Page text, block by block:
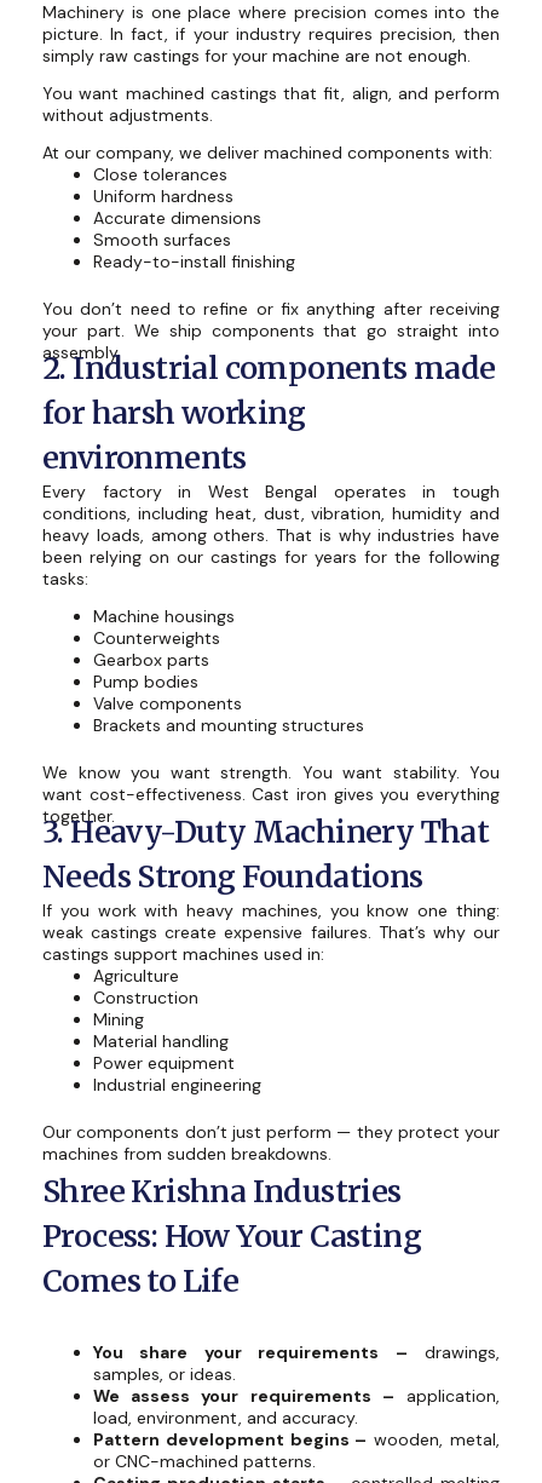
Machinery is one place where precision comes into the
picture. In fact, if your industry requires precision, then
simply raw castings for your machine are not enough.
You want machined castings that fit, align, and perform
without adjustments.
At our company, we deliver machined components with:
Close tolerances
Uniform hardness
Accurate dimensions
Smooth surfaces
Ready-to-install finishing
You don’t need to refine or fix anything after receiving
your part. We ship components that go straight into
assembly.
2. Industrial components made
for harsh working
environments
Every factory in West Bengal operates in tough
conditions, including heat, dust, vibration, humidity and
heavy loads, among others. That is why industries have
been relying on our castings for years for the following
tasks:
Machine housings
Counterweights
Gearbox parts
Pump bodies
Valve components
Brackets and mounting structures
We know you want strength. You want stability. You
want cost-effectiveness. Cast iron gives you everything
together.
3. Heavy-Duty Machinery That
Needs Strong Foundations
If you work with heavy machines, you know one thing:
weak castings create expensive failures. That’s why our
castings support machines used in:
Agriculture
Construction
Mining
Material handling
Power equipment
Industrial engineering
Our components don’t just perform — they protect your
machines from sudden breakdowns.
Shree Krishna Industries
Process: How Your Casting
Comes to Life
You share your requirements – drawings,
samples, or ideas.
We assess your requirements – application,
load, environment, and accuracy.
Pattern development begins – wooden, metal,
or CNC-machined patterns.
══════
■ **Exercise**
An exact repeat of the lines from the one containing "machines from sudden breakdowns." through the final line above, both included, is the whole answer.

■ **Reply**
machines from sudden breakdowns.
Shree Krishna Industries
Process: How Your Casting
Comes to Life
You share your requirements – drawings,
samples, or ideas.
We assess your requirements – application,
load, environment, and accuracy.
Pattern development begins – wooden, metal,
or CNC-machined patterns.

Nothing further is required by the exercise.